The same appies to the situation of the head being out-front of the spine. Here it is a little bit more complicated since the spine consists of several vertebra stacked on top of each other. By the way they are shaped and connected they are able to carry weight just like a solid leg bone. The further forward the head is in front of the spine, the more weight is pushing down on thin air, causing rotational forces. These rotational forces are then counteracted by muscles in the neck and upper back. Instead of the head being balanced on top of the spinal column and creating just bone squash in the spine, the muscles have to pull the head back connecting it with the spine, which can carry the weight. 

In Conclusion:

When people are talking about less weight bearing they usually talk about bones not being squashed by all the weight above them as some of the weight is carried by the muscles pulling the bone back to vertical.

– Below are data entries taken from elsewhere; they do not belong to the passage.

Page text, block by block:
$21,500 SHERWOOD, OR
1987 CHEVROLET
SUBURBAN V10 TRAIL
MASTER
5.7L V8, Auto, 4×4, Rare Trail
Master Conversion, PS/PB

When they talk about parts of the body becoming heavier then they talk about the muscles that have to pull on these part of the body and try and stop them form falling on the ground. The further forward you carry a body part to their supporting bones e.g. head forward of the spine, the “heavier” it gets as most of the weight is pushing down on thin air creating larger rotational forces that the muscles have to counteract. 

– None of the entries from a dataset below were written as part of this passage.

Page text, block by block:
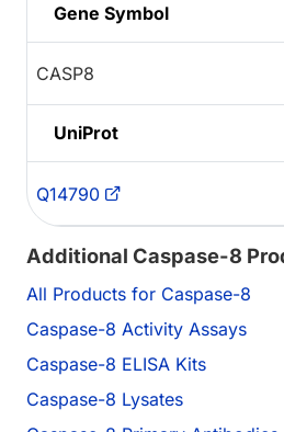
Gene Symbol
CASP8
UniProt
Q14790
Additional Caspase-8
All Products for Caspase-8
Caspase-8 Activity Assays
Caspase-8 ELISA Kits
Caspase-8 Lysates
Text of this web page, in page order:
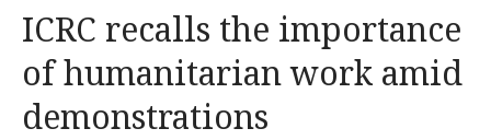
ICRC recalls the importance
of humanitarian work amid
demonstrations
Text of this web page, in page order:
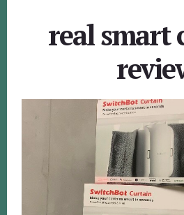
real smart
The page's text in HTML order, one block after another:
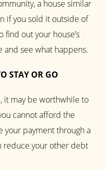
a house similar
if you sold it outside of
find out your house’s
and see what happens.
STAY OR GO
it may be worthwhile to
cannot afford the
your payment through a
reduce your other debt
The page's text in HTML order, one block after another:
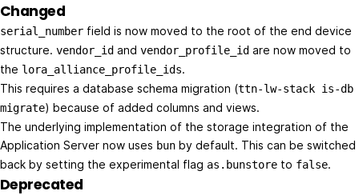
Changed
serial_number field is now moved to the root of the end device
structure. vendor_id and vendor_profile_id are now moved to
the lora_alliance_profile_ids.
This requires a database schema migration (ttn-lw-stack is-db
migrate) because of added columns and views.
The underlying implementation of the storage integration of the
Application Server now uses bun by default. This can be switched
back by setting the experimental flag as.bunstore to false.
Deprecated
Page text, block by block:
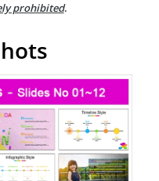
prohibited.
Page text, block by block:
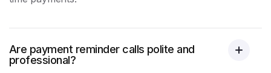
Are payment reminder calls polite and
professional?

Weight bearing also depends on which part of the body you are looking at and how you are positioned in space. When sitting down, you hip joint is not weight bearing but your neck is still carrying all the weight is usually does. If you do a head stand the neck will be carrying a lot more weight than usual. In the second example the body is positioned in space in an unusual way and what you define as “fully” weight bearing may need to be defined differently.

Does it matter, how your body weight is carried? 
I have found no evidence in literature that the alignment of bones to the vertical axis is crucial for bone regeneration, it seems to depend more on the impulses that are send through the bones and not the angle they are at and both muscle contraction and gravitational squash can cause bone regeneration (more about this in a later blog). 

What it does affect however is pressure in joints and tension pattern in muscles throughout the body. If you use muscles further down the body to keep you upright, you often end up using muscles further up the body to do the same. This causes tension in muscles that have not evolved to carry body weight. Bones are stronger and have evolved to do this.

In joints, when they are pushed together by bones at an angle that is not optimal, they often wear out quicker. The pressure on joints in these situations tends to concentrate on one part of the joint e.g. the inner knee only. When pressure is distributed over the whole area of the joint, the pressure decreases and causes less wear and tear.